Generating Brute Force Word Lists From Personal Info

I've noticed a trend when working on my web security side projects. I was looking through passwords used in leaked databases (you can find a couple here) and I found that a lot of passwords follow common patterns. A large amount of them are based off of things people see or use in their daily lives or based off their personal information.

For example, a huge number of passwords in the rockyou word list are someone's name, and then a random number appended to the end. Other common patterns I've seen are

  • the names of children, family members, or pets, and concatenations thereof
  • an important date, like an anniversary
  • a city name
  • a telephone number
  • a book title or book character's name
  • the name of a band or musician
  • the make or model of a car

This is interesting for brute forcing, because if someone were conducting a targeted attack, that person should be able to find a lot of this information about their target on-line. If the attacker were to collate this info, and generate a word list using common formats from that information, then they'd have a much higher chance of success using brute force than they would using common word lists.

Append some numbers to any of these, maybe change an "e" to a "3", and you've got a very common password. For example, if we know that our target's name is Bob and his wife's name is Jill, than we'd use something like

bob
bobjill
bobji11
bob1
jill1
...
bob9999
jill9999

Using jargon or common terms from the target's profession is also a common tactic, as shown by this blog post.

The Program

I wrote a word-list generator in D that uses this concept. It takes things like names, dates of birth, and favorite bands and appends common strings to the end of them and even concatenates the given phrases together. The results are then written to a word-list file for brute forcing. The code and instructions can be found here.

D Rocks

Man, I'm just going to gush about D for a second here.

Because of the way ranges are designed, I've managed to remove almost all memory allocations on the heap in the code. When generating a word list with 9,342 guesses for a total of 80kB, I was able to bring allocations down to less than 3,000 bytes.

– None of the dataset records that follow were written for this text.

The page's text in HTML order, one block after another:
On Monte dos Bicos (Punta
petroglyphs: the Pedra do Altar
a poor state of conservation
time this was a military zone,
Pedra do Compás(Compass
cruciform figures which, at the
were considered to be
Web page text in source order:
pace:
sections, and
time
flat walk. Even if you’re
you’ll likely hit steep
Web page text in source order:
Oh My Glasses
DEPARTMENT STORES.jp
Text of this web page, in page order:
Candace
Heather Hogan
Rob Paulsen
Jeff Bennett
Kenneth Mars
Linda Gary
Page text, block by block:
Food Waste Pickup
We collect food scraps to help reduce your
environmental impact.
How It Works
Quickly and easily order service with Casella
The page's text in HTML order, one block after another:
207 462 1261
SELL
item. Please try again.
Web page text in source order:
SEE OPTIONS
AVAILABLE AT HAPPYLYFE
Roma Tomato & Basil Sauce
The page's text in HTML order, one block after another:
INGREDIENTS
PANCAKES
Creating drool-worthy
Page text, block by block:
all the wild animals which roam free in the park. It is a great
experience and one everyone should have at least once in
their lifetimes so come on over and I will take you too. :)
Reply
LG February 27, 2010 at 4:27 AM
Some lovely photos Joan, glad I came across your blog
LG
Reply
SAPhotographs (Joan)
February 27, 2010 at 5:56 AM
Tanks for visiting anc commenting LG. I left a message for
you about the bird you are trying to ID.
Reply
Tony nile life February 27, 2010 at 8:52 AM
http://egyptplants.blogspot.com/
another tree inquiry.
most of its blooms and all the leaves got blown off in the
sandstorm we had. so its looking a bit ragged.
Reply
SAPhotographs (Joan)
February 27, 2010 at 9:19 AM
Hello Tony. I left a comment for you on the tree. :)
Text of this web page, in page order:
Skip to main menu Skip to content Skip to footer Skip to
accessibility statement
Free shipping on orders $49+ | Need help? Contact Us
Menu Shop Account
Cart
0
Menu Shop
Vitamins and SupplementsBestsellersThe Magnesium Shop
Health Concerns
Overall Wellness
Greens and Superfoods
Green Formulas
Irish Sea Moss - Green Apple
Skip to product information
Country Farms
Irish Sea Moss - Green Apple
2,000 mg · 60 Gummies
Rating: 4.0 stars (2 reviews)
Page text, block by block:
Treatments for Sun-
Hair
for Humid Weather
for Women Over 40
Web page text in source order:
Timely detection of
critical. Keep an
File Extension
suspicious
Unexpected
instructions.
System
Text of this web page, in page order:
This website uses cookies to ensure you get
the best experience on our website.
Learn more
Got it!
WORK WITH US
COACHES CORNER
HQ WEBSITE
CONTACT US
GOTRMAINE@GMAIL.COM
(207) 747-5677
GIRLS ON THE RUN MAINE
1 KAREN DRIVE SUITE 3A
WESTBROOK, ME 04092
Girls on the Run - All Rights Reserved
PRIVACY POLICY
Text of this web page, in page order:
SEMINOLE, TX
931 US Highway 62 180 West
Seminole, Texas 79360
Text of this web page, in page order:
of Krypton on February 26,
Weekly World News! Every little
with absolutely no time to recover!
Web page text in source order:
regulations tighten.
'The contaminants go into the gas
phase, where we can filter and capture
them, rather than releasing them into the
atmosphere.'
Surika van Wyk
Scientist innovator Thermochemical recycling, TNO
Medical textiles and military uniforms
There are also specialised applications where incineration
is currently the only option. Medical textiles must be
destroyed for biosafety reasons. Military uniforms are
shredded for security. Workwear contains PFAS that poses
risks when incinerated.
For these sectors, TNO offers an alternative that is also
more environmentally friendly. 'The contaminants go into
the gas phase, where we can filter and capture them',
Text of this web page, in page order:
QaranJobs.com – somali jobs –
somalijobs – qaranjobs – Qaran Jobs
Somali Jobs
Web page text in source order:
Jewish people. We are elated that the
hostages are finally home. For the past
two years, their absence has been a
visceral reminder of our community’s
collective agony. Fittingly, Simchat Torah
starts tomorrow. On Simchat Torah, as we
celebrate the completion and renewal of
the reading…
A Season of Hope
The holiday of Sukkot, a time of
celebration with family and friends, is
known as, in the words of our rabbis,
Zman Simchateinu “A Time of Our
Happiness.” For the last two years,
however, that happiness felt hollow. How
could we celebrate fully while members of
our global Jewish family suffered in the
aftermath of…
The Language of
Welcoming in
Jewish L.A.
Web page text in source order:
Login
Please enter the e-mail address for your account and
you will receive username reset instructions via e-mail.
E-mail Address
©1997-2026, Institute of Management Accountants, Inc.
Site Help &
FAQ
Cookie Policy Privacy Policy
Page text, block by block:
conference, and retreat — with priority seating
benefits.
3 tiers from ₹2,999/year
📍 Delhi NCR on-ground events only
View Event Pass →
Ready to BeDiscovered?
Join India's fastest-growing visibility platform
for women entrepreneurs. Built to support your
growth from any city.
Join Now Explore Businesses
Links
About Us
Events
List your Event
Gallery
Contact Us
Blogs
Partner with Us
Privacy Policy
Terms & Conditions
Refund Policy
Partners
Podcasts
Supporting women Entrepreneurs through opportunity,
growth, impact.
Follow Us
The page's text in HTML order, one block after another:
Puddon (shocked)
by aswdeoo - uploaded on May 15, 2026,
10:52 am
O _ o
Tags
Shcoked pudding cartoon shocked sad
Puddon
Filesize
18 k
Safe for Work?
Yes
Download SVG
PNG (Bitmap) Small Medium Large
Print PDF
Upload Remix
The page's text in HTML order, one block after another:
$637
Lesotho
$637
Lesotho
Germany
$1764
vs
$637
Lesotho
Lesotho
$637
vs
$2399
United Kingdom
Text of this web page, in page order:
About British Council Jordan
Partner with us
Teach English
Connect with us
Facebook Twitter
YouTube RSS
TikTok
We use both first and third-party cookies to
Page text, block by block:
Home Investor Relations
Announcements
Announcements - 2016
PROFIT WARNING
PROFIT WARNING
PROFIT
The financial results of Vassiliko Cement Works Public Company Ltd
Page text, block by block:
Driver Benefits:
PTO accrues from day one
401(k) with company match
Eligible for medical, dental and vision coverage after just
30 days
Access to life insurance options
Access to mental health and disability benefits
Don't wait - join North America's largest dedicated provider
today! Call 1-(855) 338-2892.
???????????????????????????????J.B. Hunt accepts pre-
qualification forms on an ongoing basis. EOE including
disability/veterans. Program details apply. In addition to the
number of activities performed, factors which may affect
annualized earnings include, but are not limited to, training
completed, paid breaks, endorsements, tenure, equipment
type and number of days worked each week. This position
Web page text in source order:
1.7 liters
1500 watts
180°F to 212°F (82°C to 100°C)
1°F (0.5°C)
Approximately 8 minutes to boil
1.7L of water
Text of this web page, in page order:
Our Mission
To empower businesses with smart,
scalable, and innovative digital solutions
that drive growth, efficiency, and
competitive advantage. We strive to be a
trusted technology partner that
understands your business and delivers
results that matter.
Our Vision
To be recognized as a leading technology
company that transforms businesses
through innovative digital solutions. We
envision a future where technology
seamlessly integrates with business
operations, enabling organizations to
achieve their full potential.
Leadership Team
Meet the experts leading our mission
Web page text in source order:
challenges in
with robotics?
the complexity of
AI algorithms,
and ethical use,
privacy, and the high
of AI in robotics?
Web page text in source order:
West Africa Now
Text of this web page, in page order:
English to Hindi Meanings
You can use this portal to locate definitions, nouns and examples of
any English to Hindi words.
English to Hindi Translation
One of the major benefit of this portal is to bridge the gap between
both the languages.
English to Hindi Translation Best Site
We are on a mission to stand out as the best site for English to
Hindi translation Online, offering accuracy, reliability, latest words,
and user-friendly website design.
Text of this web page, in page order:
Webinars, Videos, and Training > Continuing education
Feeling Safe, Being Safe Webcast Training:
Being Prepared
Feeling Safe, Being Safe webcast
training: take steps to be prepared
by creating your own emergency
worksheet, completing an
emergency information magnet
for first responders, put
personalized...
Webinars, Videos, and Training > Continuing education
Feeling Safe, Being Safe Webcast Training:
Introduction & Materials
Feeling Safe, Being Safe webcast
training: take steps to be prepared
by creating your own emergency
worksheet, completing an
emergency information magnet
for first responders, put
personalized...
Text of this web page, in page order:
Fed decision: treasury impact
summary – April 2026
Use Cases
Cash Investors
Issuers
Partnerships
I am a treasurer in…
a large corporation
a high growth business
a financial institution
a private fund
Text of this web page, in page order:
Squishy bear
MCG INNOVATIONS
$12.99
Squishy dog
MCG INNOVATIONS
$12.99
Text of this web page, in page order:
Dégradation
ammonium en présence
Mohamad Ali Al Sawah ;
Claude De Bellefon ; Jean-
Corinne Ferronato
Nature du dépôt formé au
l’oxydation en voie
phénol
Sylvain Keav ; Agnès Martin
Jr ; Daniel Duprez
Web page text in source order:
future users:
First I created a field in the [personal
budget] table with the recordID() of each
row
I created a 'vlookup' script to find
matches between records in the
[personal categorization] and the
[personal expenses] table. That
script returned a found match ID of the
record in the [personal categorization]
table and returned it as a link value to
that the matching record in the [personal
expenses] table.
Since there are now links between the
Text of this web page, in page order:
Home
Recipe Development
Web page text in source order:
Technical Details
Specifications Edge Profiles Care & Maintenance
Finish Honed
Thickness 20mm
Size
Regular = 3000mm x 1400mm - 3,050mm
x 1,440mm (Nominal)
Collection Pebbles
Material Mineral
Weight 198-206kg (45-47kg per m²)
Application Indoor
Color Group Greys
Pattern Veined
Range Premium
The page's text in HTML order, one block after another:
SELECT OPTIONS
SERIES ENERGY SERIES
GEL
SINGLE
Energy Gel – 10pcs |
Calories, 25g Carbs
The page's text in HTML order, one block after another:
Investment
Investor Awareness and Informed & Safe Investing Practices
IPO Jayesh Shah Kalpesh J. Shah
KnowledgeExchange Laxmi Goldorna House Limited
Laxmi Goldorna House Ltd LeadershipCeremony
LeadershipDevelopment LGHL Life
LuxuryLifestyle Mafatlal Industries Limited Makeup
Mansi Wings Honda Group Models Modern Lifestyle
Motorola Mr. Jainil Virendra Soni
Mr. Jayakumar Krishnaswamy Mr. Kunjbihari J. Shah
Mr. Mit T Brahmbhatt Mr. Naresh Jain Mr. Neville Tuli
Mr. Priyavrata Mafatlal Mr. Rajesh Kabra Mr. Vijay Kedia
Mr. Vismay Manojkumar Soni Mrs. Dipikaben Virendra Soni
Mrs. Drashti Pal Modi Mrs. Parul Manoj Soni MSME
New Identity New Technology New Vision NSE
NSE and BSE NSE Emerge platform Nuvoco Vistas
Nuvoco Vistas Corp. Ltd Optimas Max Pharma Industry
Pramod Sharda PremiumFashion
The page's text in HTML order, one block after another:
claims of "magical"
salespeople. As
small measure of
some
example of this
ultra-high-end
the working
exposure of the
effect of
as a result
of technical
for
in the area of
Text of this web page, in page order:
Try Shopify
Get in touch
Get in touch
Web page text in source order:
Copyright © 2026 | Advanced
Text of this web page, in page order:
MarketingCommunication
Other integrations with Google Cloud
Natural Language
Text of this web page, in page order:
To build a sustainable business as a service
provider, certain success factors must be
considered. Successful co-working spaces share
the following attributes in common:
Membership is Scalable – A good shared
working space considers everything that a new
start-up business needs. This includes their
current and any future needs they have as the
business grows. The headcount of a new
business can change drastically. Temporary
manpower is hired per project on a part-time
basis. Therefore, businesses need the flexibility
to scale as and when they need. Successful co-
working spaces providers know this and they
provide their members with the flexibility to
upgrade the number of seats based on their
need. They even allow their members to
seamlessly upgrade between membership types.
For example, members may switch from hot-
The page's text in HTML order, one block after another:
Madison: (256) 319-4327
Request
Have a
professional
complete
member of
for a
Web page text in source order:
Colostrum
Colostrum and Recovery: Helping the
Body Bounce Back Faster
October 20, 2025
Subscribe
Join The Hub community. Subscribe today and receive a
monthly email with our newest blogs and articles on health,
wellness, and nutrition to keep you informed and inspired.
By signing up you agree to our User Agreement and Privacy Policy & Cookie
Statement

How was I able to do this? Well, as an example, how often do you see code that takes a bunch of substrings, concatenates them together, and then returns the string to a function which does something else to it? Here's some code to illustrate

import std.stdio;
import std.string;

void main()
{
    string result;

    string name = chomp(readln()); // target first name
    result ~= name ~ "\n";
    result ~= name ~ "zxcvbnm\n";
    result ~= name ~ "qwerty\n";

    auto f = File("name.txt");
    f.write(result);
}

There are a lot of unnecessary allocations in this code. Instead of writing to a temporary to hold our file data, why not just write directly to the file? Also, we can use D's ranges in order to remove concatenations of substrings:

import std.stdio;
import std.range;
import std.algorithm.iteration;

void main()
{
    auto f = File("name.txt");
    auto output = f.lockingTextWriter();

    auto user_input = readln();
    auto name = user_input.filter!(a => !a.isWhite);
    output.put(chain(
        name, "\n",
        name, "zxcvbnm\n",
        name, "qwerty\n"
    ));
}

Here, we're using string literals with chain to create a lazy range over already existing memory. As our code iterates over the chain, the chain struct handles giving the next character of each given substring.

Our user input has whitespace characters filtered out thanks to filter, and our affixes are stored in static memory, so we have allocated no new memory when we combine them with chain. This range is then written directly into the file using the OutputRange interface of lockingTextWriter, which is a common interface which allows any range to be written to it via a call to lockingTextWriter.put. The only memory allocates on the heap in this function is the new string returned from readln().

Now, because we're working with ranges of characters, lockingTextWriter must necessarily write one character at a time to the file. In some performance benchmarks I wrote, I have seen no noticeable speed difference between writing to a buffer and then writing the entire thing at once, vs writing a character at a time.

Even type conversions can be non-allocating! Instead of allocating a new string to convert from an int, instead create a lazy range of characters:

foreach (i; 1 .. 1_000)
    output.put(chain(name, toChars(i), "\n"));

toChars provides a character range view over the int on the stack. So rather than needing to allocate a new string for the 500 ints, the already existing memory stack space and some extra for the toChars struct is all we need.

All in all, I'm very happy to see that D's range concept has practical benefits for projects other than code simplification.